Defaulting to user installation because normal site-packages is not writeable
Collecting Pillow
  Downloading pillow-11.1.0-cp313-cp313-win_amd64.whl.metadata (9.3 kB)
Downloading pillow-11.1.0-cp313-cp313-win_amd64.whl (2.6 MB)
   ---------------------------------------- 0.0/2.6 MB ? eta -:--:--
   --- ------------------------------------ 0.3/2.6 MB ? eta -:--:--
   --------------- ------------------------ 1.0/2.6 MB 3.5 MB/s eta 0:00:01
   --------------------------- ------------ 1.8/2.6 MB 3.5 MB/s eta 0:00:01
   ---------------------------------------- 2.6/2.6 MB 3.4 MB/s eta 0:00:00
Installing collected packages: Pillow
Successfully installed Pillow-11.1.0



[notice] A new release of pip is available: 24.3.1 -> 25.0.1
[notice] To update, run: python.exe -m pip install --upgrade pip


In [None]:
import os
import time
import requests
import pandas as pd
import csv
from PIL import Image
from io import BytesIO
from selenium import webdriver
from selenium.webdriver.common.keys import Keys
from selenium.webdriver.common.by import By
from selenium.webdriver.chrome.service import Service
from selenium.webdriver.chrome.options import Options
from bs4 import BeautifulSoup
import logging

# Set up logging
logging.basicConfig(
    level=logging.INFO,
    format='%(asctime)s - %(levelname)s - %(message)s',
    filename='image_collection.log'
)
logger = logging.getLogger()

# Dataset name
DATASET_NAME = "Image_MultiModalVerse"
base_dir = f"{DATASET_NAME}_dataset"
os.makedirs(base_dir, exist_ok=True)

# List of 20 categories as specified in the task
categories = [
    "cats", "dogs", "cars", "bicycles", "mountains", "beaches", "planes", "flowers", "buildings", "birds",
    "computers", "books", "trees", "fruits", "shoes", "clocks", "guitars", "robots", "bridges", "cakes"
]

# Set up Selenium WebDriver
chrome_driver_path = r"C:\Users\UJWAL\Downloads\chromedriver-win64 (1)\chromedriver-win64\chromedriver.exe"

# Create a Service object
service = Service(chrome_driver_path)

# Add options for better performance
options = Options()
options.add_argument("--headless")  # Run in headless mode for better performance
options.add_argument("--disable-gpu")
options.add_argument("--no-sandbox")
options.add_argument("--disable-dev-shm-usage")
options.add_argument("--disable-blink-features=AutomationControlled")  # Avoid detection
options.add_argument("user-agent=Mozilla/5.0 (Windows NT 10.0; Win64; x64) AppleWebKit/537.36 (KHTML, like Gecko) Chrome/90.0.4430.212 Safari/537.36")

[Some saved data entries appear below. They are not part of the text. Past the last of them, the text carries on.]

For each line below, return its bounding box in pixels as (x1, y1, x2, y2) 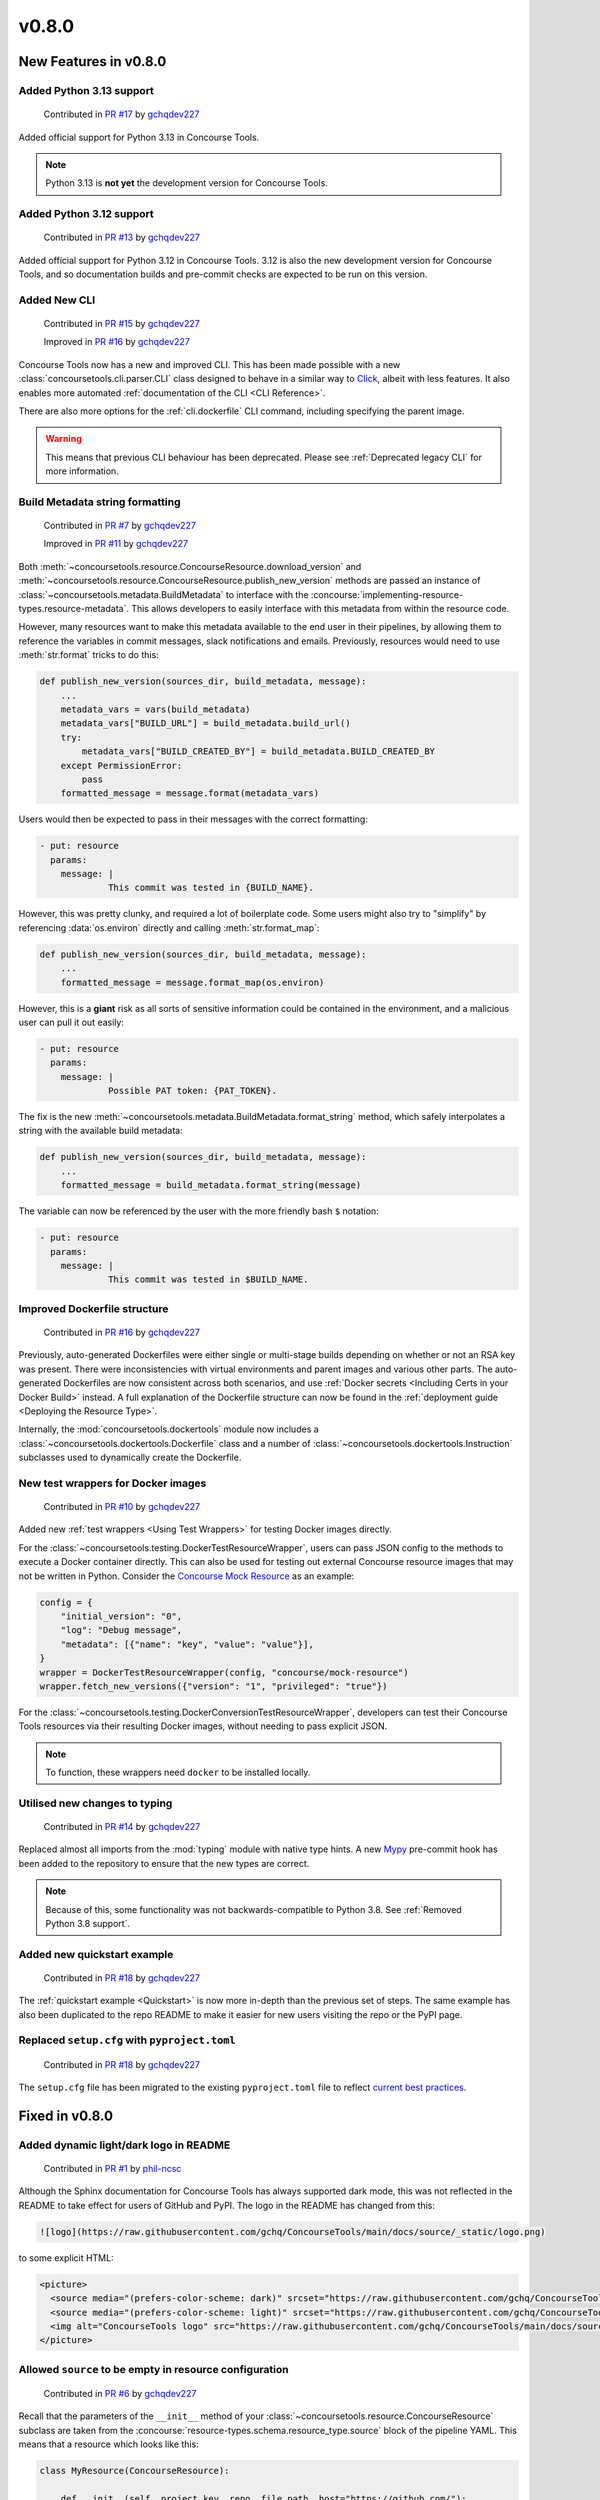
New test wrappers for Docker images (18, 1476, 207, 1490)
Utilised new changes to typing (18, 1796, 173, 1810)
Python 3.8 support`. (45, 1917, 130, 1929)
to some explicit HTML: (18, 2251, 114, 2264)
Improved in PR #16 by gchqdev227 (43, 336, 190, 348)
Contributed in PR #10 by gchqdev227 (43, 1501, 200, 1513)
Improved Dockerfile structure (18, 1301, 169, 1315)
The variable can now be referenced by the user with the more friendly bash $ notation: (18, 1205, 379, 1217)

# Initialize the WebDriver with the service and options
driver = webdriver.Chrome(service=service, options=options)

# Create metadata CSV file with all required fields
metadata_file = os.path.join(base_dir, f"{DATASET_NAME}_metadata.csv")
with open(metadata_file, 'w', newline='', encoding='utf-8') as file:
    writer = csv.writer(file)
    writer.writerow(['category', 'filename', 'url', 'width', 'height', 'file_size_kb'])

# Function to scrape image URLs - improved version
def fetch_image_urls(query, max_images=50, max_retries=3):
    for retry in range(max_retries):
        try:
            # Use different search engines for diversity
            if retry == 0:
                search_url = f"https://www.google.com/search?q={query}&source=lnms&tbm=isch"
            elif retry == 1:
                search_url = f"https://www.bing.com/images/search?q={query}"
            else:
                search_url = f"https://search.yahoo.com/search?p={query}&tbm=isch"
                
            driver.get(search_url)
            time.sleep(2)
            
            # Scroll down multiple times to load more images
            for _ in range(5):
                driver.find_element(By.TAG_NAME, "body").send_keys(Keys.END)
                time.sleep(2)
            
            # Get page source
            page_source = driver.page_source
            
            # Parse with BeautifulSoup
            soup = BeautifulSoup(page_source, "html.parser")
            
            # Different image selectors for different search engines
            if retry == 0:  # Google
                img_tags = soup.find_all("img", {"class": "rg_i"})
                if not img_tags:
                    img_tags = soup.find_all("img")
            elif retry == 1:  # Bing
                img_tags = soup.find_all("img", {"class": "mimg"})
                if not img_tags:
                    img_tags = soup.find_all("img")
            else:  # Yahoo
                img_tags = soup.find_all("img")
            
            # Extract image URLs
            img_urls = []
            for img in img_tags:
                if "src" in img.attrs:
                    src = img["src"]
                    if src.startswith('http') and src not in img_urls:
                        img_urls.append(src)
                elif "data-src" in img.attrs:
                    src = img["data-src"]
                    if src.startswith('http') and src not in img_urls:
                        img_urls.append(src)
            
            logger.info(f"Found {len(img_urls)} images for {query}")
            
            # If we found enough images, return them
            if len(img_urls) >= max_images:
                return img_urls[:max_images]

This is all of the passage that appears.